● Task:
Please transcribe exactly, and only, the lines of the data below between the line holding "discrepancy because the" and the line holding "Simulation results were", inclusive.

● Material for the task:

_ _ _ _ _ _ _

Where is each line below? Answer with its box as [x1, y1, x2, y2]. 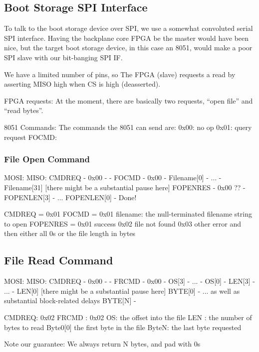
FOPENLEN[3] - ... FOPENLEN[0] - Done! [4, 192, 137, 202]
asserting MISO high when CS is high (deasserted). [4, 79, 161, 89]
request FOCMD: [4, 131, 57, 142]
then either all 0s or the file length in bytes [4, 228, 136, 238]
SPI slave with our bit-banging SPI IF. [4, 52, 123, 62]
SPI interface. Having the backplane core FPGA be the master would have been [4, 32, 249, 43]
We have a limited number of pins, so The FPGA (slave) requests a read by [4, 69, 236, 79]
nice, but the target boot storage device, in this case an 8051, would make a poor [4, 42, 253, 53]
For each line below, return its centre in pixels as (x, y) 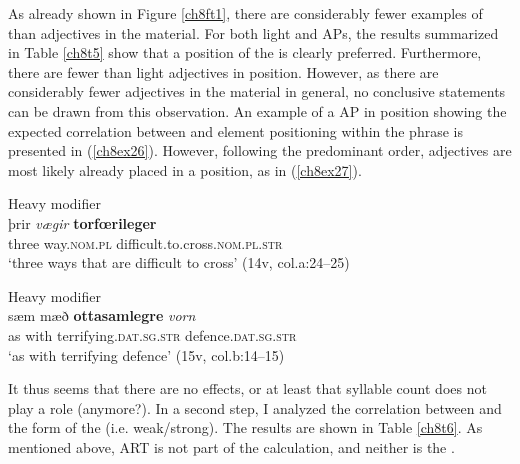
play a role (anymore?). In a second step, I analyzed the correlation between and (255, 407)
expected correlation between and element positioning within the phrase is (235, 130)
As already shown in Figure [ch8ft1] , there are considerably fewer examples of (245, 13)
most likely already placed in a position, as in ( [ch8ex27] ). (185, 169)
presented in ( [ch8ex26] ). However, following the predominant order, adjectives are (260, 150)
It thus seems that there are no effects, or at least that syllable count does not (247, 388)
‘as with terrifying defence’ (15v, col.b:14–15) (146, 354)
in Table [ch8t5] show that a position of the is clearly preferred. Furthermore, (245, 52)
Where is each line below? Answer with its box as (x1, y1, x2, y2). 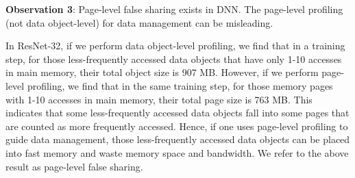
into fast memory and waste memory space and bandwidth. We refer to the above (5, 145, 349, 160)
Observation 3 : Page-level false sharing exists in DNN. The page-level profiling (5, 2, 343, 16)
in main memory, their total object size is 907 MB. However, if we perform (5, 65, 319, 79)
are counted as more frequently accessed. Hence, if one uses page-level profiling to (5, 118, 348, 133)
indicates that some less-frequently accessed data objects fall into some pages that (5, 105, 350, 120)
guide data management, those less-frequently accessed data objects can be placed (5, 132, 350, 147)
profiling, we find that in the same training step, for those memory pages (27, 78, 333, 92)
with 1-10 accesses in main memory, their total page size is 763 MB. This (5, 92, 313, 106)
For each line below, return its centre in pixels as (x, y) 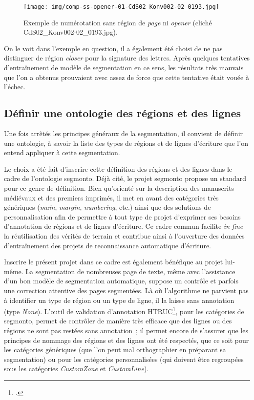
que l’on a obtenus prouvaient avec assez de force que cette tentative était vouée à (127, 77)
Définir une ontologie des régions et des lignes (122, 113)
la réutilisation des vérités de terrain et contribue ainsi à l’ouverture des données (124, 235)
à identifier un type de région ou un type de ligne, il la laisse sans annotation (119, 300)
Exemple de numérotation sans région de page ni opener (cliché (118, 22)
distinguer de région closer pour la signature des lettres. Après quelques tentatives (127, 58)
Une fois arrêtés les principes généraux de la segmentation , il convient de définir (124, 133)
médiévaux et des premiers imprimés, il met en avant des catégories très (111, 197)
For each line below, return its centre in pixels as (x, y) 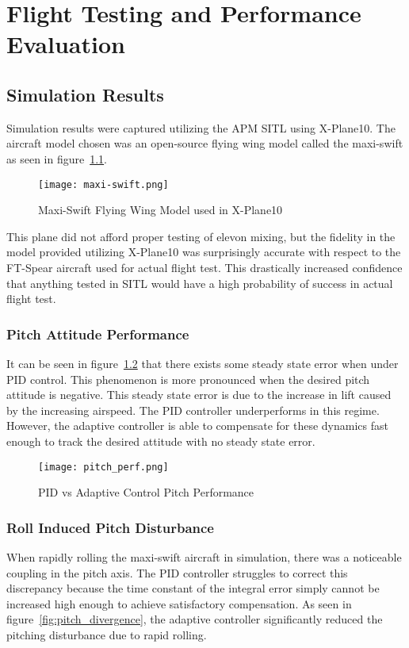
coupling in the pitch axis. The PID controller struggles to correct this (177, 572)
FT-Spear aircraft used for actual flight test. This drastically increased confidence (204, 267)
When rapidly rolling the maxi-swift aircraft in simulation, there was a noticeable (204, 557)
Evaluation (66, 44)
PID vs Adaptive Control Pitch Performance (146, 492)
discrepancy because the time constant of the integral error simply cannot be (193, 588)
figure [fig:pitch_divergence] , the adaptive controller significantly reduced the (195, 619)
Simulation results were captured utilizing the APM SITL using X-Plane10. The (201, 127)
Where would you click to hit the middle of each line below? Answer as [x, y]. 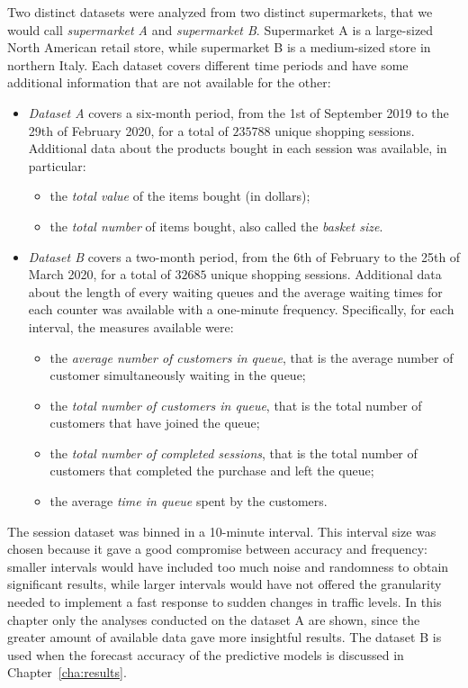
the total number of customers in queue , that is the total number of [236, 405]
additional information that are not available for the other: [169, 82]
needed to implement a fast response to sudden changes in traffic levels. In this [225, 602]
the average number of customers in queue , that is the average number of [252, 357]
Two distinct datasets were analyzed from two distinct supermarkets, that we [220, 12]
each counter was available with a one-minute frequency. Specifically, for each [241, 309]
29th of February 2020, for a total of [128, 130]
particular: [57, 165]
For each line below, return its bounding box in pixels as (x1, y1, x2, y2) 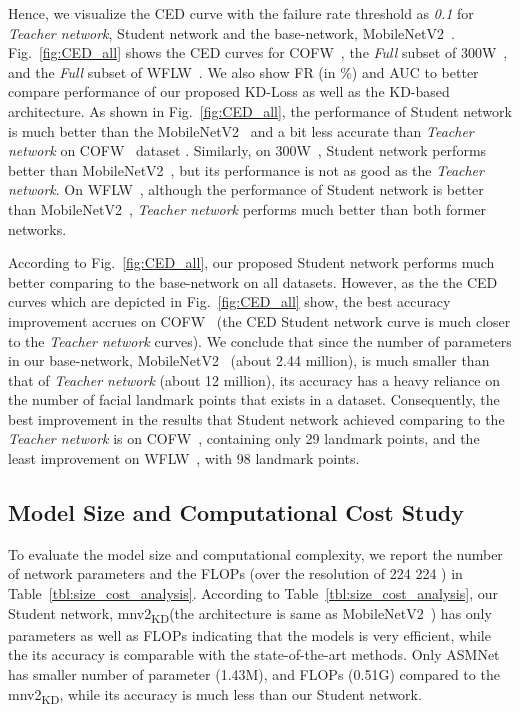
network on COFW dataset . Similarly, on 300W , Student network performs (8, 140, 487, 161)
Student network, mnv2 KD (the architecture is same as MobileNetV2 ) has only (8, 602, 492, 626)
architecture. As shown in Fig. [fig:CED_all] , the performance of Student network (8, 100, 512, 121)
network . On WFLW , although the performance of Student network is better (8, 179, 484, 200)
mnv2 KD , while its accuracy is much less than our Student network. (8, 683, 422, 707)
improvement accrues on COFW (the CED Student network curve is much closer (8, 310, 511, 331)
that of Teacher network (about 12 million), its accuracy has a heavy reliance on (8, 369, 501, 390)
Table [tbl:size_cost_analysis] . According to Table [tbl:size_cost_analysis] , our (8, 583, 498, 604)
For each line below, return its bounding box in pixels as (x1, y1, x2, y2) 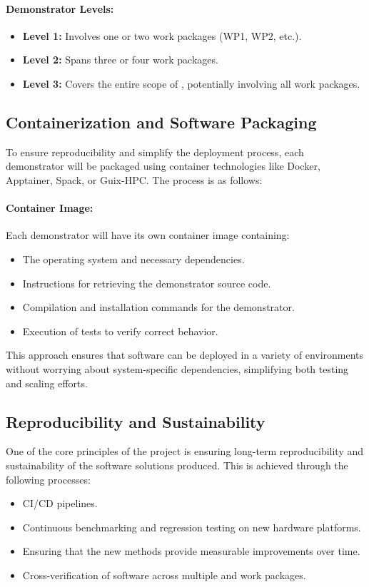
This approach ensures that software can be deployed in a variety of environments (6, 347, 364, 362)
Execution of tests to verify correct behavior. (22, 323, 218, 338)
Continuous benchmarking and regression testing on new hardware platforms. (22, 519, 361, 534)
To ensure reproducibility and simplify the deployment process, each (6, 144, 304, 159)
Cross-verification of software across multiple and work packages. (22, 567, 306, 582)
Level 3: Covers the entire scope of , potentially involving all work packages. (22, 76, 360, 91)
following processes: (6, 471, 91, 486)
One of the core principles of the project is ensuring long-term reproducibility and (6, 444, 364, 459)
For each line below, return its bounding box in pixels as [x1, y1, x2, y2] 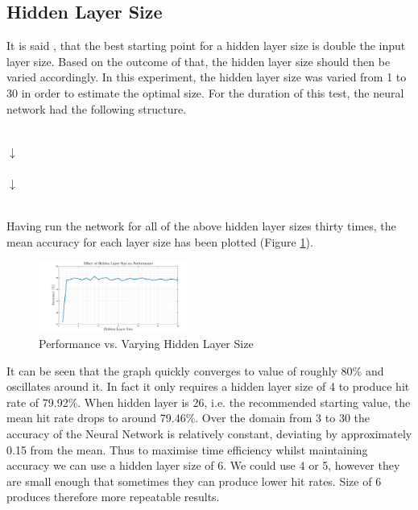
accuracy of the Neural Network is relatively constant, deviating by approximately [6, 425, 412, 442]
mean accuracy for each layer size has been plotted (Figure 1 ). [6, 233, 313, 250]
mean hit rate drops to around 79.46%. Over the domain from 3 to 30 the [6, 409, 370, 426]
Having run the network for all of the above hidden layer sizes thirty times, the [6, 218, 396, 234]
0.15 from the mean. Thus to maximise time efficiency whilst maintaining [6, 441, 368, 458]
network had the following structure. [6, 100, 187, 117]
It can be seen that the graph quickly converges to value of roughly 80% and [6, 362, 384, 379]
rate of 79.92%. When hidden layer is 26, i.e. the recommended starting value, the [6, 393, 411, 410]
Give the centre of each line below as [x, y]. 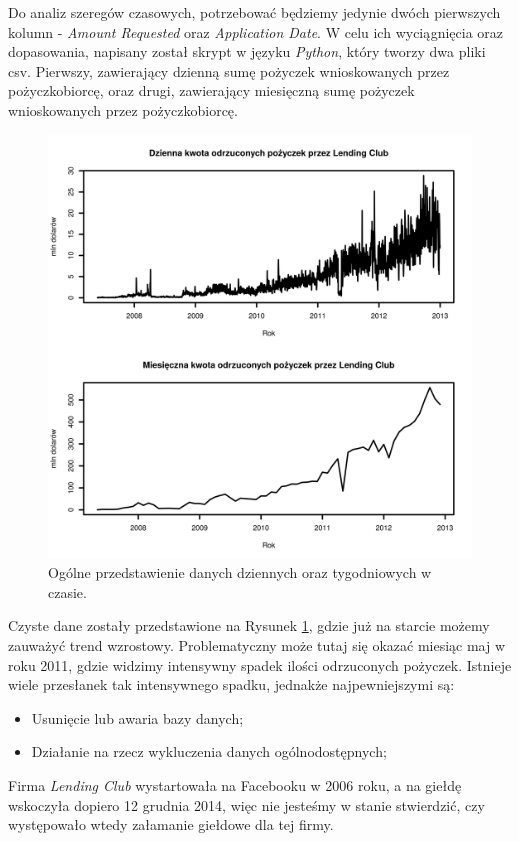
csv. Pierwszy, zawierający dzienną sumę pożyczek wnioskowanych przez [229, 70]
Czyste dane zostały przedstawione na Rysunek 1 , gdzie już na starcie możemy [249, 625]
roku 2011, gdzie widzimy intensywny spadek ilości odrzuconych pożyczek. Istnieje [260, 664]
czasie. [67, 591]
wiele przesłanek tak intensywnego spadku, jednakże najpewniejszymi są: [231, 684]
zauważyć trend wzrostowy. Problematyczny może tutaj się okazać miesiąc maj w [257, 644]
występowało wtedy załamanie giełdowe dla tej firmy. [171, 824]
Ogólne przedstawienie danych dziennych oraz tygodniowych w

_ _ _ _ _ _ _

● Output below:
discrepancy because the time constant of the integral error simply cannot be (193, 588)
figure [fig:pitch_divergence] , the adaptive controller significantly reduced the (195, 619)
Simulation results were captured utilizing the APM SITL using X-Plane10. The (201, 127)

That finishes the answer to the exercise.